What to work on :: Repeat the records below exactly as they appear, leaving out any pictures.

Given records ::
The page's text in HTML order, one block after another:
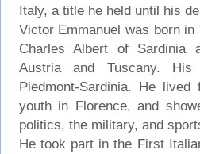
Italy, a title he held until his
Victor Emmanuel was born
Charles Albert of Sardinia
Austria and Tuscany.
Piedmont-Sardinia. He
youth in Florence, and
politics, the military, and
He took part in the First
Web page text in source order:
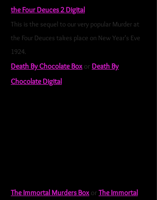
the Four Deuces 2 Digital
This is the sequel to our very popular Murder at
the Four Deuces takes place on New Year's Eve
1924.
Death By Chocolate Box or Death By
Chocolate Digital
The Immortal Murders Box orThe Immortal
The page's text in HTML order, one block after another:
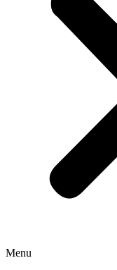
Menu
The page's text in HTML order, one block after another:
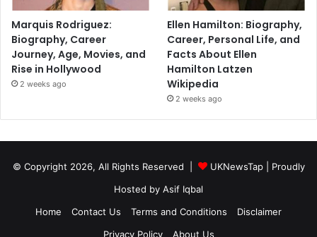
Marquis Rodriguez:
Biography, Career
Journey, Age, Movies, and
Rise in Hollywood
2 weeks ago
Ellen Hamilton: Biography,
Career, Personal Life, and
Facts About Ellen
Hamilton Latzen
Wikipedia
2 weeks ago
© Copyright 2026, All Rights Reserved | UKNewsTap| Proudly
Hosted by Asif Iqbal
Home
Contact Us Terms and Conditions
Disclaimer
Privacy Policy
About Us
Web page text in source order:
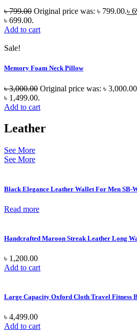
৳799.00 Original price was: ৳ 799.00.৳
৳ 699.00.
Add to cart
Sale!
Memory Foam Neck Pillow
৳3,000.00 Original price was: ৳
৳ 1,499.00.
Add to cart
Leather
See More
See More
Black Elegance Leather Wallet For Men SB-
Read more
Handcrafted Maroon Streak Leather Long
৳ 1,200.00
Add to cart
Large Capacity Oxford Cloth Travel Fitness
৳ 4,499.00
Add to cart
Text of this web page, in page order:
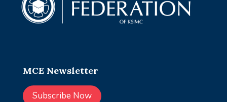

Answer to this task ::
The page's text in HTML order, one block after another:
Italy, a title he held until his
Victor Emmanuel was born
Charles Albert of Sardinia
Austria and Tuscany.
Piedmont-Sardinia. He
youth in Florence, and
politics, the military, and
He took part in the First
Web page text in source order:
the Four Deuces 2 Digital
This is the sequel to our very popular Murder at
the Four Deuces takes place on New Year's Eve
1924.
Death By Chocolate Box or Death By
Chocolate Digital
The Immortal Murders Box orThe Immortal
The page's text in HTML order, one block after another:
Menu
The page's text in HTML order, one block after another:
Marquis Rodriguez:
Biography, Career
Journey, Age, Movies, and
Rise in Hollywood
2 weeks ago
Ellen Hamilton: Biography,
Career, Personal Life, and
Facts About Ellen
Hamilton Latzen
Wikipedia
2 weeks ago
© Copyright 2026, All Rights Reserved | UKNewsTap| Proudly
Hosted by Asif Iqbal
Home
Contact Us Terms and Conditions
Disclaimer
Privacy Policy
About Us
Web page text in source order:
৳799.00 Original price was: ৳ 799.00.৳
৳ 699.00.
Add to cart
Sale!
Memory Foam Neck Pillow
৳3,000.00 Original price was: ৳
৳ 1,499.00.
Add to cart
Leather
See More
See More
Black Elegance Leather Wallet For Men SB-
Read more
Handcrafted Maroon Streak Leather Long
৳ 1,200.00
Add to cart
Large Capacity Oxford Cloth Travel Fitness
৳ 4,499.00
Add to cart
Text of this web page, in page order:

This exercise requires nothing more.